You are viewing a plain text version of this content. The canonical link for it is here.
Posted to user@mahout.apache.org by rmx <ru...@hotmail.com> on 2010/11/17 22:28:52 UTC

k-means output missing some cluster centers coordinates

Hi.

I am running k-means over a numerical dataset with 41 variables.

The output is missing  some cluster centers coordinates.

For example in this center it misses the coordinates number 6, 8, 10, 12,
13, 14,...:
"VL-489651{n=290923 c=[0:0.081, 1:2.931, 2:8.846, 3:1.000, 4:1009.936,
5:10.337, 7:0.000, 9:0.000, 11:0.033, 15:0.000, 16:0.001, 17:0.000,
18:0.000, 22:489.476, 23:489.492, 24:0.000, 25:0.000, 26:0.000, 27:0.000,
28:0.999, 29:0.001, 30:0.013, 31:250.361, 32:250.280, 33:0.986, 34:0.002,
35:0.969, 36:0.000, 37:0.000, 38:0.000, 39:0.000, 40:0.000, 41:8.723]
r=[0:2.377, 1:0.366, 2:1.750, 3:0.044, 4:949.196, 5:69.735, 7:0.009,
9:0.010, 11:0.179, 15:0.009, 16:0.031, 17:0.011, 18:0.020, 22:94.125,
23:94.032, 24:0.005, 25:0.005, 26:0.003, 27:0.003, 28:0.019, 29:0.031,
30:0.112, 31:28.323, 32:26.883, 33:0.087, 34:0.024, 35:0.169, 36:0.004,
37:0.011, 38:0.005, 39:0.014, 40:0.002, 41:1.470]}"

Thank you in advance
-- 
View this message in context: http://lucene.472066.n3.nabble.com/k-means-output-missing-some-cluster-centers-coordinates-tp1919928p1919928.html
Sent from the Mahout User List mailing list archive at Nabble.com.

Re: k-means output missing some cluster centers coordinates

Posted by Matt Tanquary <ma...@gmail.com>.
I believe your thought is correct although I don't think it's precise to
assume any rounding. It may just be truncation for the purpose of displaying
the values. You might want to look at the code that displays your output to
see if you can increase the precision that's displayed.

On Thu, Nov 18, 2010 at 3:23 AM, rmx <ru...@hotmail.com> wrote:

>
> That is what I thought at first place.
> But if you check the value of the 7th coordinate you will see that is
> 0.000.
> This made me very confuse. It seems that it is still not presenting the
> results on a sparse way.
> A justification maybe that the value of the 7th is not zero but it was
> rounded to 0.000 in the output.
> Someone can please confirm if my justification is correct?
>
> --
> View this message in context:
> http://lucene.472066.n3.nabble.com/k-means-output-missing-some-cluster-centers-coordinates-tp1919928p1923072.html
> Sent from the Mahout User List mailing list archive at Nabble.com.
>



-- 
Have you thanked a teacher today? ---> http://www.liftateacher.org

Re: k-means output missing some cluster centers coordinates

Posted by Pat Ferrel <pa...@occamsmachete.com>.
Here is a quick walkthrough for doing kmeans clustering and looking at 
the input and output.
https://cwiki.apache.org/confluence/display/MAHOUT/Quick+tour+of+text+analysis+using+the+Mahout+command+line
Be aware that some command line params have changed since it was written 
for 0.6. For instance -s has changed to -i in some cases (as I recall). 
Also clusterdump needs an output file now so will not output to the 
terminal. When in doubt try the command with no params to get help.

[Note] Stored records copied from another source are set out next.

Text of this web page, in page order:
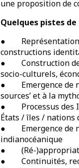
une proposition de
Quelques pistes
● Représentations
constructions
● Construction de
socio-culturels,
● Emergence de
sources’ et à la
● Processus des
États / îles / nations
● Emergence de
indianocéanique
● (Ré-
● Continuités,
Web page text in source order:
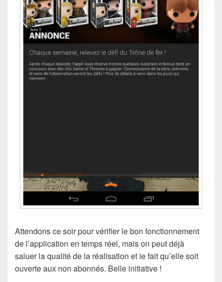
Attendons ce soir pour vérifier le bon fonctionnement
de l’application en temps réel, mais on peut déjà
saluer la qualité de la réalisation et le fait qu’elle soit
ouverte aux non abonnés. Belle initiative !
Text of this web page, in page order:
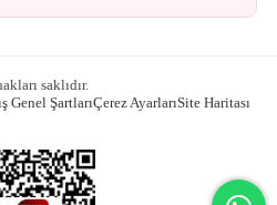
saklıdır.
Genel ŞartlarıÇerez AyarlarıSite Haritası
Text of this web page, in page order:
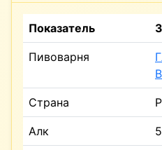
Показатель
Пивоварня
Страна
Алк
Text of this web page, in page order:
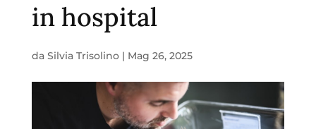
in hospital
da Silvia Trisolino| Mag 26, 2025
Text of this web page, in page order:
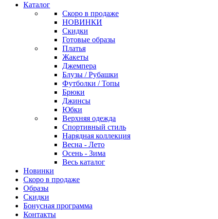
Каталог
Скоро в продаже
НОВИНКИ
Скидки
Готовые образы
Платья
Жакеты
Джемпера
Блузы / Рубашки
Футболки / Топы
Брюки
Джинсы
Юбки
Верхняя одежда
Спортивный стиль
Нарядная коллекция
Весна - Лето
Осень - Зима
Весь каталог
Новинки
Скоро в продаже
Образы
Скидки
Бонусная программа
Контакты
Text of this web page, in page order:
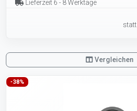
Lieferzeit 6 - 8 Werktage
statt
Vergleichen
-38%
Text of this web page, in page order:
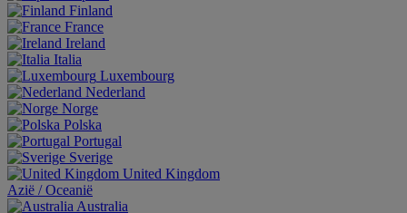
Finland
France
Ireland
Italia
Luxembourg
Nederland
Norge
Polska
Portugal
Sverige
United Kingdom
Aziё / Oceaniё
Australia
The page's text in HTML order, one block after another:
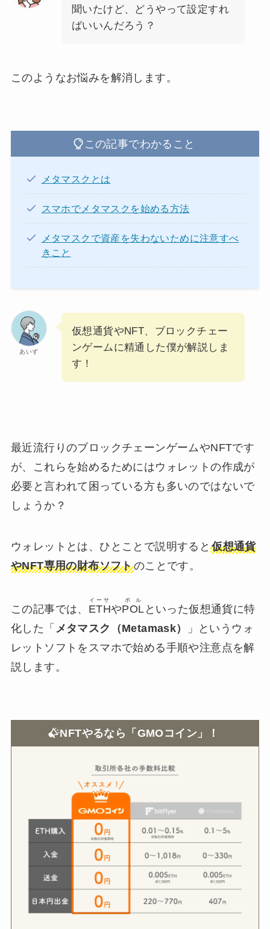
聞いたけど、どうやって設定すれ
ばいいんだろう？
このようなお悩みを解消します。
この記事でわかること
メタマスクとは
スマホでメタマスクを始める方法
メタマスクで資産を失わないために注意すべ
きこと
あいず
仮想通貨やNFT、ブロックチェー
ンゲームに精通した僕が解説しま
す！
最近流行りのブロックチェーンゲームやNFTです
が、これらを始めるためにはウォレットの作成が
必要と言われて困っている方も多いのではないで
しょうか？
ウォレットとは、ひとことで説明すると仮想通貨
やNFT専用の財布ソフトのことです。
この記事では、 ETH
イーサ
やPOL
ポル
といった仮想通貨に特
化した「 メタマスク（Metamask）
」というウォ
レットソフトをスマホで始める手順や注意点を解
説します。
NFTやるなら「GMOコイン」！
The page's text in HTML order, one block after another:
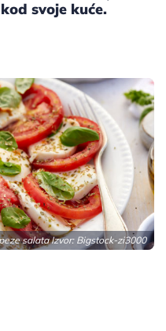
svoje kuće.
salata Izvor:Bigstock-zi3000
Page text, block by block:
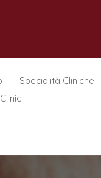
Specialità Cliniche
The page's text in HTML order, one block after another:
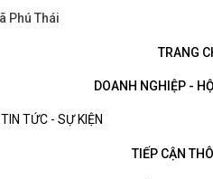
Phú Thái
TRANG
DOANH NGHIỆP -
TIN TỨC - SỰ KIỆN
TIẾP CẬN
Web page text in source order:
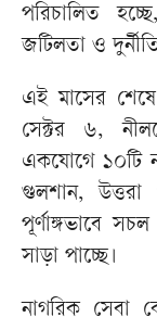
পরিচালিত
জটিলতা ও
এই মাসের
সেক্টর ৬,
একযোগে ১০টি
গুলশান, উত্তরা
পূর্ণাঙ্গভাবে
সাড়া পাচ্ছে।
নাগরিক সেবা
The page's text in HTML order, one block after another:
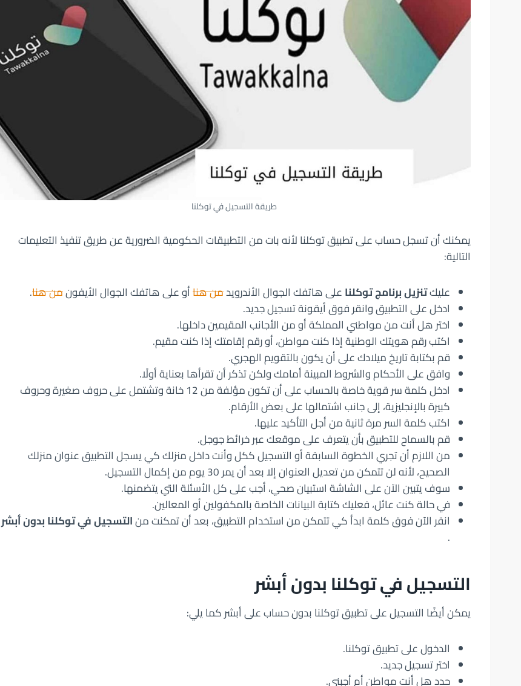
طريقة التسجيل في توكلنا
يمكنك أن تسجل حساب على تطبيق توكلنا لأنه بات من التطبيقات الحكومية الضرورية عن طريق تنفيذ التعليمات
التالية:
عليكتنزيل برنامج توكلناعلى هاتفك الجوال الأندرويدمن هناأو على هاتفك الجوال الأيفونمن هنا.
ادخل على التطبيق وانقر فوق أيقونة تسجيل جديد.
اختر هل أنت من مواطني المملكة أو من الأجانب المقيمين داخلها.
اكتب رقم هويتك الوطنية إذا كنت مواطن، أو رقم إقامتك إذا كنت مقيم.
قم بكتابة تاريخ ميلادك على أن يكون بالتقويم الهجري.
وافق على الأحكام والشروط المبينة أمامك ولكن تذكر أن تقرأها بعناية أولًا.
ادخل كلمة سر قوية خاصة بالحساب على أن تكون مؤلفة من 12 خانة وتشتمل على حروف صغيرة وحروف
كبيرة بالإنجليزية، إلى جانب اشتمالها على بعض الأرقام.
اكتب كلمة السر مرة ثانية من أجل التأكيد عليها.
قم بالسماح للتطبيق بأن يتعرف على موقعك عبر خرائط جوجل.
من اللازم أن تجري الخطوة السابقة أو التسجيل ككل وأنت داخل منزلك كي يسجل التطبيق عنوان منزلك
الصحيح، لأنه لن تتمكن من تعديل العنوان إلا بعد أن يمر 30 يوم من إكمال التسجيل.
سوف يتبين الآن على الشاشة استبيان صحي، أجب على كل الأسئلة التي يتضمنها.
في حالة كنت عائل، فعليك كتابة البيانات الخاصة بالمكفولين أو المعالين.
انقر الآن فوق كلمة ابدأ كي تتمكن من استخدام التطبيق، بعد أن تمكنت منالتسجيل في توكلنا بدون أبشر
.
التسجيل في توكلنا بدون أبشر
يمكن أيضًا التسجيل على تطبيق توكلنا بدون حساب على أبشر كما يلي:
الدخول على تطبيق توكلنا.
اختر تسجيل جديد.
حدد هل أنت مواطن أم أجبني.
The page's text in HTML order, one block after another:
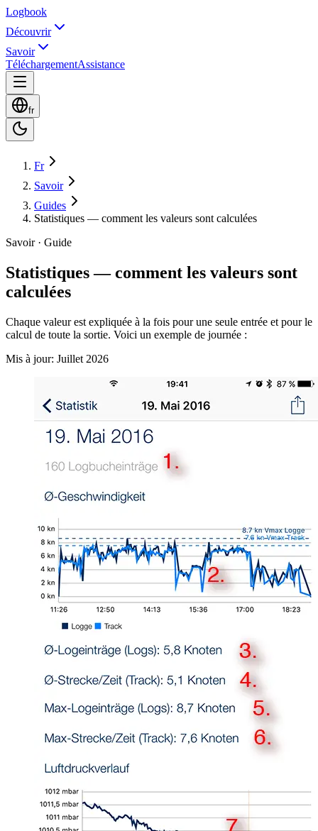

The mahout documentation needs a bit of cleanup. Too see all the 
available docs try the "view in hierarchy" format for the 
cwiki.apache.org here it shows some docs not linked to in any other ways 
I can find.
https://cwiki.apache.org/confluence/pages/listpages-dirview.action?key=MAHOUT&openId=74539#selectedPageInHierarchy

Also I highly recommend Mahout in Action by Manning press.

On 7/20/12 1:59 AM, Videnova, Svetlana wrote:
> That's a very good question, I was expecting an answer too...
>
> That was the answer giver to me from mahout users:
> " the type of input and output depends on the job you want to run."
>
> I was clustering .txt files for the moment.
>
> -----Message d'origine-----
> De : shriram [mailto:ghai12000@gmail.com]
> Envoyé : vendredi 20 juillet 2012 10:52
> À : mahout-user@lucene.apache.org
> Objet : RE: k-means output missing some cluster centers coordinates
>
> what should be the input format for mahout??? can anybody tell me.. I'm confused.. I'm not able to make head or tail out of the output that I'm getting
>
>
>
> --
> View this message in context: http://lucene.472066.n3.nabble.com/k-means-output-missing-some-cluster-centers-coordinates-tp1919928p3996138.html
> Sent from the Mahout User List mailing list archive at Nabble.com.
>
>
> Think green - keep it on the screen.
>
> This e-mail and any attachment is for authorised use by the intended recipient(s) only. It may contain proprietary material, confidential information and/or be subject to legal privilege. It should not be copied, disclosed to, retained or used by, any other party. If you are not an intended recipient then please promptly delete this e-mail and any attachment and all copies and inform the sender. Thank you.
>
>
>
>



RE: k-means output missing some cluster centers coordinates

Posted by "Videnova, Svetlana" <sv...@logica.com>.
That's a very good question, I was expecting an answer too...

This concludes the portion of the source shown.